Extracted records
::::::
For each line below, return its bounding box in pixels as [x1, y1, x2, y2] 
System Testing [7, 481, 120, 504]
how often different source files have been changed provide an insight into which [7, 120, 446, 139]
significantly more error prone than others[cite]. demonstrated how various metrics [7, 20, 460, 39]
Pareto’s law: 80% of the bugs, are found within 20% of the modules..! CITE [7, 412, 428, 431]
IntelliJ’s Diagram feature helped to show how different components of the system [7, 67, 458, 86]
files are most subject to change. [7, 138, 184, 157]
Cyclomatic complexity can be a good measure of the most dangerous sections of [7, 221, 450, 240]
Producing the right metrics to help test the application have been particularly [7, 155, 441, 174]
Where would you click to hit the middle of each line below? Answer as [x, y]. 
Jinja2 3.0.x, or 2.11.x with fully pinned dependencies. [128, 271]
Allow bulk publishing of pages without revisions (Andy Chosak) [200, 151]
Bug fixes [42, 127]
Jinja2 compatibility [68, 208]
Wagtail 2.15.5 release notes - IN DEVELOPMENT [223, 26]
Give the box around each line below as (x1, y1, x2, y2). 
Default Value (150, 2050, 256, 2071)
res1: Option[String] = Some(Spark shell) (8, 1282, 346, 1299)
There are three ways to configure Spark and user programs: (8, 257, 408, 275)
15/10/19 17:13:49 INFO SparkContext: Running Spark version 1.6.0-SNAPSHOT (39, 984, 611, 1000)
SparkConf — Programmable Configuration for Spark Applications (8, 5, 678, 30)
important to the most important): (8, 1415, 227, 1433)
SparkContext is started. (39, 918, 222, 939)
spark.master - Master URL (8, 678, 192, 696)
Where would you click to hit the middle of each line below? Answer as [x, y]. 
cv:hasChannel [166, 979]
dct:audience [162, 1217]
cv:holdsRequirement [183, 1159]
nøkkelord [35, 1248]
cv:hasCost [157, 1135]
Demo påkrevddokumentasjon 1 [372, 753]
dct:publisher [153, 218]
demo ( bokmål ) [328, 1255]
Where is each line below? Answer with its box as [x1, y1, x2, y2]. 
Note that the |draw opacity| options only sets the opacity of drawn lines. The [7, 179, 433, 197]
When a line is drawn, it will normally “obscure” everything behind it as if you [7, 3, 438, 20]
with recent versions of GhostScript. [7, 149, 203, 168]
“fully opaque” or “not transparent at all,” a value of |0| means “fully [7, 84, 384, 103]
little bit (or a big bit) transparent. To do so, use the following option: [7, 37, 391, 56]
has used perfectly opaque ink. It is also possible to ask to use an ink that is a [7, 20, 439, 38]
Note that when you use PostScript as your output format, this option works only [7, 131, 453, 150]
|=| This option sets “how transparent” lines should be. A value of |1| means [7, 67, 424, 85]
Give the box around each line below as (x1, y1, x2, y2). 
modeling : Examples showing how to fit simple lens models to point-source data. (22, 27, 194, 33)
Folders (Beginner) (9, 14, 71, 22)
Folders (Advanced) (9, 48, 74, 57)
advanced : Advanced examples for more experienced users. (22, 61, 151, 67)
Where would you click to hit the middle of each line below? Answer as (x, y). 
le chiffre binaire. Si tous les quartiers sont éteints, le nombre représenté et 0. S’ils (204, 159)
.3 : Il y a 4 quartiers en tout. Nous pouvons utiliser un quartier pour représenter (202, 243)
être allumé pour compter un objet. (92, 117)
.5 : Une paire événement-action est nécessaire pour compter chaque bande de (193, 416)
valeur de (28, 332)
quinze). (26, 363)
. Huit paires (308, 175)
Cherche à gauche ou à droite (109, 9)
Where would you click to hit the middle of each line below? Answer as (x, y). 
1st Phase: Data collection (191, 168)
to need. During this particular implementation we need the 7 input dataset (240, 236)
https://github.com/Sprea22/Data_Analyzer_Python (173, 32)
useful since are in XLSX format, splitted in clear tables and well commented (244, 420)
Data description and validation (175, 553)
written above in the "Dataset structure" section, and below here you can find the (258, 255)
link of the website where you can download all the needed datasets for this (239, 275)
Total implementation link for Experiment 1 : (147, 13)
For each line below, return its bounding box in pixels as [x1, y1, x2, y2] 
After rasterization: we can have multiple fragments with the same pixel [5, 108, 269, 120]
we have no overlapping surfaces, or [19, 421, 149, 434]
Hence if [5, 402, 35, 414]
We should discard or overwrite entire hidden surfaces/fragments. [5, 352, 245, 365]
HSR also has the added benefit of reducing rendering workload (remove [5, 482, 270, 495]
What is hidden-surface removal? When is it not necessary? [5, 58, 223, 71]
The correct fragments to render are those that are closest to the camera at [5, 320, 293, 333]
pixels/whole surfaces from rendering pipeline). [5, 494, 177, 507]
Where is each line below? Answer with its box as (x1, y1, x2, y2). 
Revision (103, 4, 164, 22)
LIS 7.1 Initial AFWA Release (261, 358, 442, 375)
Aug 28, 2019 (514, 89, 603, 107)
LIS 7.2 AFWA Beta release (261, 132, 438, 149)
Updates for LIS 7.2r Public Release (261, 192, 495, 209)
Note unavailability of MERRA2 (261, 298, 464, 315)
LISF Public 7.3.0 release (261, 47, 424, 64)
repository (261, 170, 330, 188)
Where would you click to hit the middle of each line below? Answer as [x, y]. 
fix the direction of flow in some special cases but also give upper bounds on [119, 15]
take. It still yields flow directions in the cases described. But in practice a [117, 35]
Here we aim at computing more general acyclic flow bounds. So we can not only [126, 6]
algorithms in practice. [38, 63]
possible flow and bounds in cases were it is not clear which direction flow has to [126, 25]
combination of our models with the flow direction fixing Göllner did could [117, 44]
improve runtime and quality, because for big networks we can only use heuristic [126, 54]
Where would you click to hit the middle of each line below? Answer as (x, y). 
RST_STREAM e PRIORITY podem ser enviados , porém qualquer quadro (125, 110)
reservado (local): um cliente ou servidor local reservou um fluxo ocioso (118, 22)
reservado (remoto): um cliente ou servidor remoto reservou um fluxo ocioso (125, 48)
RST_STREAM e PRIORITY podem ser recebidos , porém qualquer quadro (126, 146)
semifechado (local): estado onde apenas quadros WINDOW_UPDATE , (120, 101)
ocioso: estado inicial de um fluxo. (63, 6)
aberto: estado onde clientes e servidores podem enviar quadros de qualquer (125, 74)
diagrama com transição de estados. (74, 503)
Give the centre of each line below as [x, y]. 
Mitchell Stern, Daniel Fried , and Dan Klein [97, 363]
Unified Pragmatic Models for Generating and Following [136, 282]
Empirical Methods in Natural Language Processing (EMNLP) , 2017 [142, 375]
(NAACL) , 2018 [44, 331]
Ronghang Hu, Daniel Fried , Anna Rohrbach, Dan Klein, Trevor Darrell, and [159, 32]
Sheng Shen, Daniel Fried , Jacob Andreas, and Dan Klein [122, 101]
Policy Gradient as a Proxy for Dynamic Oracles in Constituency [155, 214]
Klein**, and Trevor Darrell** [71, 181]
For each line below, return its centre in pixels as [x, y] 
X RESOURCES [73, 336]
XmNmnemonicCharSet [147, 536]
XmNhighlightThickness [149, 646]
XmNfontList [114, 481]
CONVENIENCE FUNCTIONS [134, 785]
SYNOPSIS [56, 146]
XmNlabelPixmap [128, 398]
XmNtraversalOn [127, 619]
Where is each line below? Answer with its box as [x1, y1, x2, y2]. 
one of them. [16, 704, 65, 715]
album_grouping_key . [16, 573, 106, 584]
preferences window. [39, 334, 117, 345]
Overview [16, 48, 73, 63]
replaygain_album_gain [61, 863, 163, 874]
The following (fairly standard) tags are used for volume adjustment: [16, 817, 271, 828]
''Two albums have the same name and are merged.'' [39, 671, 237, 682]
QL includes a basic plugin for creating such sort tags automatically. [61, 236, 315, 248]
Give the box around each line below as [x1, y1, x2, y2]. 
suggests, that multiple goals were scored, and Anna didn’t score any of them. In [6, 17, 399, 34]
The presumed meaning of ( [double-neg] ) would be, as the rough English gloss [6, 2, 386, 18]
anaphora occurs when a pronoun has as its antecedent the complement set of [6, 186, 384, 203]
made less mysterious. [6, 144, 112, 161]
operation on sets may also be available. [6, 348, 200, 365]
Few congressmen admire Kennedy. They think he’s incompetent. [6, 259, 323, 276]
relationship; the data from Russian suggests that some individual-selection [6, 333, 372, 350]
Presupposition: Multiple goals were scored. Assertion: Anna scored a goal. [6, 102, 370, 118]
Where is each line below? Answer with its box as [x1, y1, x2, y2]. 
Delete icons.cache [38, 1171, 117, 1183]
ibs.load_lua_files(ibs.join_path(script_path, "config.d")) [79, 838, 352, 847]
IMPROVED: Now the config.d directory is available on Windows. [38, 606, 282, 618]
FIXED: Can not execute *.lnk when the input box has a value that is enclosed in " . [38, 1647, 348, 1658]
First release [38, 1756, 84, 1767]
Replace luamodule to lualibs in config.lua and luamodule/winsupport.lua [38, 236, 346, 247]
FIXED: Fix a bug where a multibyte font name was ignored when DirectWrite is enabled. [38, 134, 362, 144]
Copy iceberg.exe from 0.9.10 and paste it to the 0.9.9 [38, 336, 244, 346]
::::::
Give back, exactly as written, the stretch from the line with "Mitchell Stern, Daniel" through the line with "below as [x1, y1, x2, y2].", and no other lines from the records above.

RESULT BELOW:
Mitchell Stern, Daniel Fried , and Dan Klein [97, 363]
Unified Pragmatic Models for Generating and Following [136, 282]
Empirical Methods in Natural Language Processing (EMNLP) , 2017 [142, 375]
(NAACL) , 2018 [44, 331]
Ronghang Hu, Daniel Fried , Anna Rohrbach, Dan Klein, Trevor Darrell, and [159, 32]
Sheng Shen, Daniel Fried , Jacob Andreas, and Dan Klein [122, 101]
Policy Gradient as a Proxy for Dynamic Oracles in Constituency [155, 214]
Klein**, and Trevor Darrell** [71, 181]
For each line below, return its centre in pixels as [x, y] 
X RESOURCES [73, 336]
XmNmnemonicCharSet [147, 536]
XmNhighlightThickness [149, 646]
XmNfontList [114, 481]
CONVENIENCE FUNCTIONS [134, 785]
SYNOPSIS [56, 146]
XmNlabelPixmap [128, 398]
XmNtraversalOn [127, 619]
Where is each line below? Answer with its box as [x1, y1, x2, y2]. 
one of them. [16, 704, 65, 715]
album_grouping_key . [16, 573, 106, 584]
preferences window. [39, 334, 117, 345]
Overview [16, 48, 73, 63]
replaygain_album_gain [61, 863, 163, 874]
The following (fairly standard) tags are used for volume adjustment: [16, 817, 271, 828]
''Two albums have the same name and are merged.'' [39, 671, 237, 682]
QL includes a basic plugin for creating such sort tags automatically. [61, 236, 315, 248]
Give the box around each line below as [x1, y1, x2, y2]. 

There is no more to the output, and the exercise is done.